Additionally, the bootloader lacks integrity verification for the kernel command line parameters, allowing arbitrary modifications that can alter the system's boot behavior.
Attack Vector
The attack vector requires physical access to the target device. An attacker must locate the debug footprint on the device's circuit board, which may require opening the device enclosure. Using either soldered test leads or a 6-Pin tag-connect cable, the attacker establishes a connection to the debug interface.
Through this connection, the attacker interacts with the bootloader to modify the kernel command line.
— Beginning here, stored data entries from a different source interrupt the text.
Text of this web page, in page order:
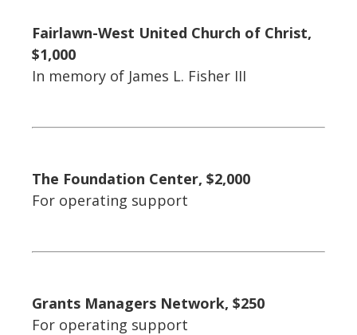
Fairlawn-West United Church of Christ,
$1,000
In memory of James L. Fisher III
The Foundation Center, $2,000
For operating support
Grants Managers Network, $250
For operating support

By appending parameters such as init=/bin/sh or single, the attacker can instruct the kernel to boot into a root shell or single-user mode without requiring authentication. This grants immediate root-level access to the device's operating system and all its data and functionality.
The attack, while requiring physical presence, can be performed relatively quickly by an attacker with appropriate hardware knowledge and equipment. The SEC Consult Security Advisory provides additional technical details on the exploitation methodology.
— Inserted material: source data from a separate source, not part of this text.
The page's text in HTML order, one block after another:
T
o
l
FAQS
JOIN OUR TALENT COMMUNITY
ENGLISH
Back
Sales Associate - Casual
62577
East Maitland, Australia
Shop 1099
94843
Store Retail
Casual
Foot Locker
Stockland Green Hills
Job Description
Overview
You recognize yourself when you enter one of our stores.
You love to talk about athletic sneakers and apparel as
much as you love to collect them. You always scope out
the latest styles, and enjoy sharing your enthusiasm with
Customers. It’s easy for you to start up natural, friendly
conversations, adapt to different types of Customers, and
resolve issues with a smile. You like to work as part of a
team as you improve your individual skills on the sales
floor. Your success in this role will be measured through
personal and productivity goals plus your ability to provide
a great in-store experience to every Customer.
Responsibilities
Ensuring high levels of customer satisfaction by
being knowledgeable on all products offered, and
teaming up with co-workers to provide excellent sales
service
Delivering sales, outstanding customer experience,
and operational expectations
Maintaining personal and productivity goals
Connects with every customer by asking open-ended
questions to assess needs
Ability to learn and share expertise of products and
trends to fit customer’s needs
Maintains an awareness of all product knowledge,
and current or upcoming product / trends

Detection Methods for CVE-2025-59104
Indicators of Compromise
- Physical signs of tampering on device enclosures or circuit boards
- Evidence of soldering or test probe contact marks near debug footprints
- Unexpected system boot configurations or modified kernel parameters
- Unauthorized root-level processes or modifications to system files
Detection Strategies
- Implement tamper-evident seals on device enclosures and regularly inspect for breaches
- Monitor boot logs for unexpected kernel command line parameters or boot mode changes
- Deploy physical intrusion detection systems in areas housing sensitive devices
- Conduct periodic physical security audits of deployed devices
Monitoring Recommendations
- Establish baseline configurations for bootloader and kernel parameters and alert on deviations
- Implement centralized logging for device boot events where technically feasible
- Monitor for unauthorized physical access to device installation locations
- Review access logs for areas containing vulnerable devices
How to Mitigate CVE-2025-59104
Immediate Actions Required
- Restrict physical access to affected devices through secure installation practices
- Apply tamper-evident seals to device enclosures to detect physical intrusion attempts
- Audit all deployed devices for signs of prior tampering or unauthorized access
- Contact Dormakaba for vendor-specific guidance and updates
Patch Information
Vendor mitigation guidance is available through the Dormakaba Security Advisories page. Organizations should consult with the vendor regarding hardware-based mitigations such as firmware updates that implement secure boot verification or disable debug interfaces.
For detailed technical information about this vulnerability and recommended mitigations, refer to the SEC Consult Security Advisory.
Workarounds
- Deploy devices in physically secured locations with restricted and monitored access
- Implement physical tamper detection mechanisms on device enclosures
- Consider epoxy or conformal coating over debug interfaces to obstruct physical access
- Establish regular physical security inspection schedules for all deployed devices
Physical security controls are essential for mitigating this vulnerability, as the attack vector requires direct hardware access. Organizations should evaluate the physical security posture of all device deployment locations.
Disclaimer: This content was generated using AI. While we strive for accuracy, please verify critical information with official sources.